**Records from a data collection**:
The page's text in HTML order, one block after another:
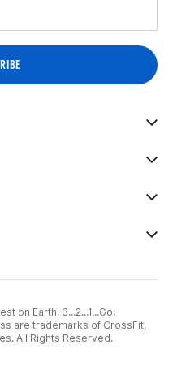
on Earth, 3...2...1...Go!
are trademarks of CrossFit,
All Rights Reserved.
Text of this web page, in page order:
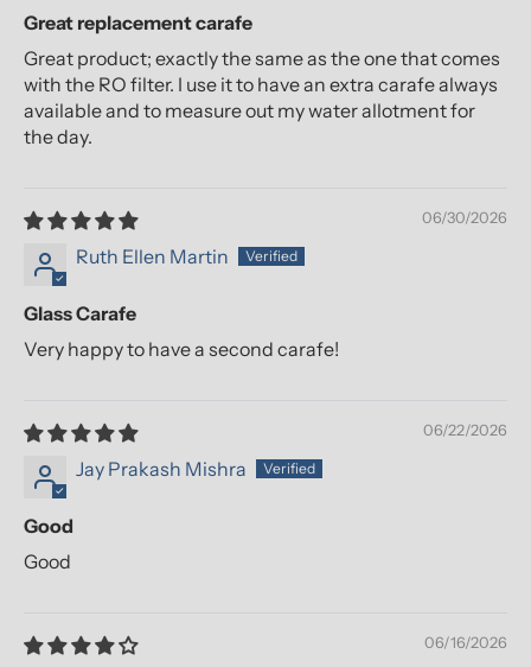
Great replacement carafe
Great product; exactly the same as the one that comes
with the RO filter. I use it to have an extra carafe always
available and to measure out my water allotment for
the day.
06/30/2026
Ruth Ellen Martin
Glass Carafe
Very happy to have a second carafe!
06/22/2026
Jay Prakash Mishra
Good
Good
06/16/2026
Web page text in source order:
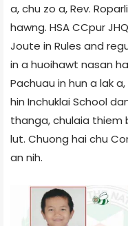
a, chu zo a, Rev.
hawng. HSA CCpur
Joute in Rules and
in a huoihawt nasan
Pachuau in hun a lak
hin Inchuklai School
thanga, chulaia thiem
lut. Chuong hai chu
an nih.
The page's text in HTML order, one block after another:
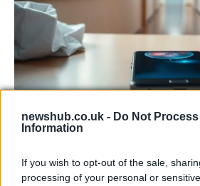
newshub.co.uk - Do Not
Information
If you wish to opt-out of the sale,
processing of your personal or
Smartphone App with AI
A new AI-powered smartphone app
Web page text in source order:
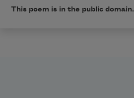
This poem is in the public domain.
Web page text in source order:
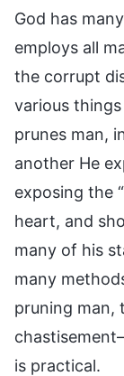
God has
employs all
the corrupt
various
prunes man,
another He
exposing the
heart, and
many of his
many
pruning man,
is practical.
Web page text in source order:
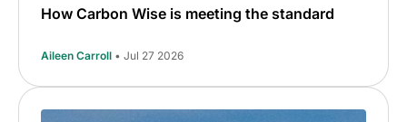
How Carbon Wise is meeting the standard
Aileen Carroll • Jul 27 2026
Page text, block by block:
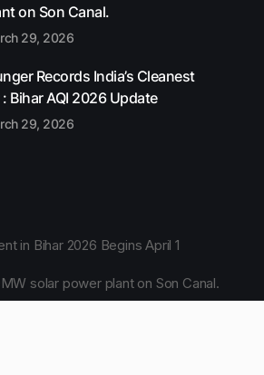
on Son Canal.
29, 2026
Records India’s Cleanest
: Bihar AQI 2026 Update
29, 2026
in Bihar 2026 Begins April 1
solar power plant on Son Canal.
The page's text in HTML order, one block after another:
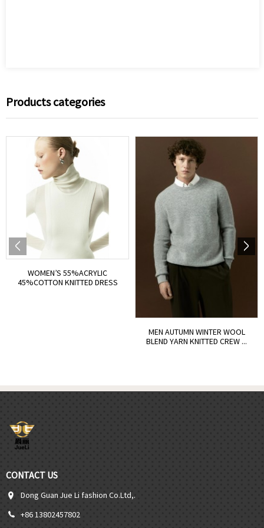
Products categories
WOMEN’S 55%ACRYLIC
45%COTTON KNITTED DRESS
MEN AUTUMN WINTER WOOL
BLEND YARN KNITTED CREW ...
CONTACT US
Dong Guan Jue Li fashion Co.Ltd,.
+86 13802457802
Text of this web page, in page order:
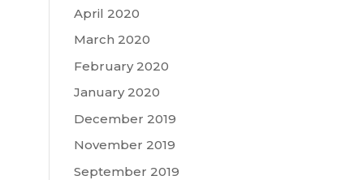
April 2020
March 2020
February 2020
January 2020
December 2019
November 2019
September 2019
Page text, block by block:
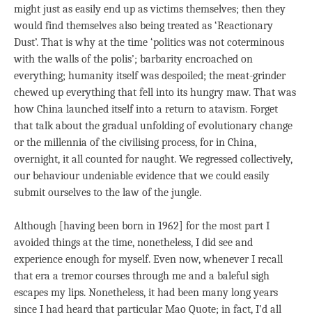
might just as easily end up as victims themselves; then they
would find themselves also being treated as ‘Reactionary
Dust’. That is why at the time ‘politics was not coterminous
with the walls of the polis’; barbarity encroached on
everything; humanity itself was despoiled; the meat-grinder
chewed up everything that fell into its hungry maw. That was
how China launched itself into a return to atavism. Forget
that talk about the gradual unfolding of evolutionary change
or the millennia of the civilising process, for in China,
overnight, it all counted for naught. We regressed collectively,
our behaviour undeniable evidence that we could easily
submit ourselves to the law of the jungle.
Although [having been born in 1962] for the most part I
avoided things at the time, nonetheless, I did see and
experience enough for myself. Even now, whenever I recall
that era a tremor courses through me and a baleful sigh
escapes my lips. Nonetheless, it had been many long years
since I had heard that particular Mao Quote; in fact, I’d all
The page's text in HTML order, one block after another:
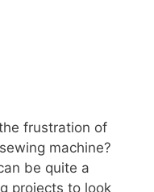
frustration of
machine?
be quite a
projects to look

**PROBLEM TO WORK ON**:
Set down the data exactly as it appears, without any images.

**REPLY**:
The page's text in HTML order, one block after another:
on Earth, 3...2...1...Go!
are trademarks of CrossFit,
All Rights Reserved.
Text of this web page, in page order:
Great replacement carafe
Great product; exactly the same as the one that comes
with the RO filter. I use it to have an extra carafe always
available and to measure out my water allotment for
the day.
06/30/2026
Ruth Ellen Martin
Glass Carafe
Very happy to have a second carafe!
06/22/2026
Jay Prakash Mishra
Good
Good
06/16/2026
Web page text in source order:
a, chu zo a, Rev.
hawng. HSA CCpur
Joute in Rules and
in a huoihawt nasan
Pachuau in hun a lak
hin Inchuklai School
thanga, chulaia thiem
lut. Chuong hai chu
an nih.
The page's text in HTML order, one block after another:
newshub.co.uk - Do Not
Information
If you wish to opt-out of the sale,
processing of your personal or
Smartphone App with AI
A new AI-powered smartphone app
Web page text in source order:
This poem is in the public domain.
Web page text in source order:
God has
employs all
the corrupt
various
prunes man,
another He
exposing the
heart, and
many of his
many
pruning man,
is practical.
Web page text in source order:
How Carbon Wise is meeting the standard
Aileen Carroll • Jul 27 2026
Page text, block by block:
on Son Canal.
29, 2026
Records India’s Cleanest
: Bihar AQI 2026 Update
29, 2026
in Bihar 2026 Begins April 1
solar power plant on Son Canal.
The page's text in HTML order, one block after another:
Products categories
WOMEN’S 55%ACRYLIC
45%COTTON KNITTED DRESS
MEN AUTUMN WINTER WOOL
BLEND YARN KNITTED CREW ...
CONTACT US
Dong Guan Jue Li fashion Co.Ltd,.
+86 13802457802
Text of this web page, in page order:
April 2020
March 2020
February 2020
January 2020
December 2019
November 2019
September 2019
Page text, block by block:
might just as easily end up as victims themselves; then they
would find themselves also being treated as ‘Reactionary
Dust’. That is why at the time ‘politics was not coterminous
with the walls of the polis’; barbarity encroached on
everything; humanity itself was despoiled; the meat-grinder
chewed up everything that fell into its hungry maw. That was
how China launched itself into a return to atavism. Forget
that talk about the gradual unfolding of evolutionary change
or the millennia of the civilising process, for in China,
overnight, it all counted for naught. We regressed collectively,
our behaviour undeniable evidence that we could easily
submit ourselves to the law of the jungle.
Although [having been born in 1962] for the most part I
avoided things at the time, nonetheless, I did see and
experience enough for myself. Even now, whenever I recall
that era a tremor courses through me and a baleful sigh
escapes my lips. Nonetheless, it had been many long years
since I had heard that particular Mao Quote; in fact, I’d all
The page's text in HTML order, one block after another:
frustration of
machine?
be quite a
projects to look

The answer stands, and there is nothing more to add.